1B). The feeding sequence was consistent in all observations (Fig. 1, C–L and Video S1 in the Supporting Information). Initially, the Esoptrodinium cell attached to the prey cell with what appeared
to be a cytoplasmic extension associated with the ABP (Fig. 1C). As the ABP swung outward the peduncle opening broadened, the dorsal side of the episome deformed noticeably, and the prey cell was drawn through the peduncle and deposited in a nascent episomal food vacuole (Fig. 1, D–I). Once the prey cell was fully ingested, the ABP returned to its nonfeeding proximal position along the margin of the ventral episome, closing the peduncle like the shutting of a hatch door (Fig. 1, J–L).

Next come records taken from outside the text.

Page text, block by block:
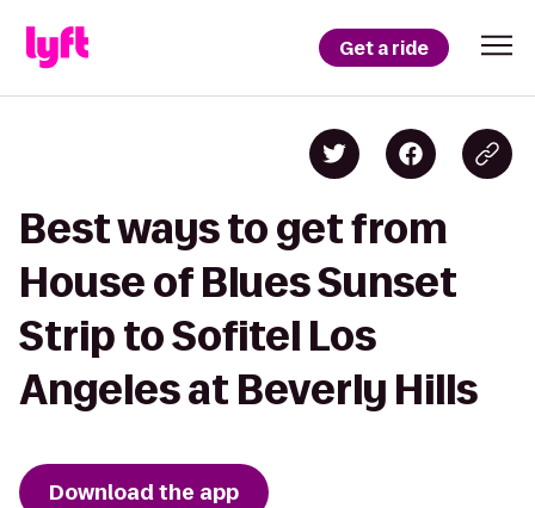
Get a ride
Best ways to get from
House of Blues Sunset
Strip to Sofitel Los
Angeles at Beverly Hills
Download the app

The full phagocytic process from contact with a prey cell to complete ingestion normally lasted 5–15 s, but varied depending
on Metformin prey cell size. In dense cultures, it was common to observe numerous Esoptrodinium cells attempting to ingest a single prey cell. In these cases, a single Esoptrodinium cell normally succeeded in ingesting the entire prey cell, but occasionally the prey cell lysed and the fragments were split among multiple Esoptrodinium cells. In the absence of food cells, light intensity had a significant positive influence on the biomass of isolate UNCCP, but no influence find more on the biomass of isolates RP and HP (Fig. 2). Isolate UNCCP survived 7 d longer in high light than low light, and maintained a higher population biomass from day 2 onward. Isolates RP and HP showed no difference in biomass or survival between high light and low light, and populations of both isolates died or encysted by day 7 in each light treatment. All isolates declined in population biomass and eventually died or encysted in the absence of food, regardless of light treatment (Fig. 2). By the end of the experiment, encysted cells 上海皓元 accounted for only a small proportion (0.2%–6.7%) of the original flagellate
cell population. Cyst abundance varied by strain more than treatment, however, isolates UNCCP and RP produced a significantly higher proportion of cysts in high light than low light treatments (Fig. 3). Light had a significant positive influence on the population growth/biomass of all tested Esoptrodinium isolates in batch culture with food cells (Fig. 4). Growth curves varied by strain, but in each case Esoptrodinium grew for a greater length of time and to significantly higher biomass yields in light compared to darkness. In light, UNCCP, RP, and HP reached their maximum biomass yields on days 4, 5, and 7, respectively, whereas in darkness the maximum yields were on days 3, 3, and 1, respectively. C. ovata (food) populations in both light and darkness treatments declined in number and reached zero within 4–7 d, apparently due to grazing by the dinoflagellates. C. ovata control populations grew in light and declined in darkness, however, did not reach zero as in experimental treatments (data not shown).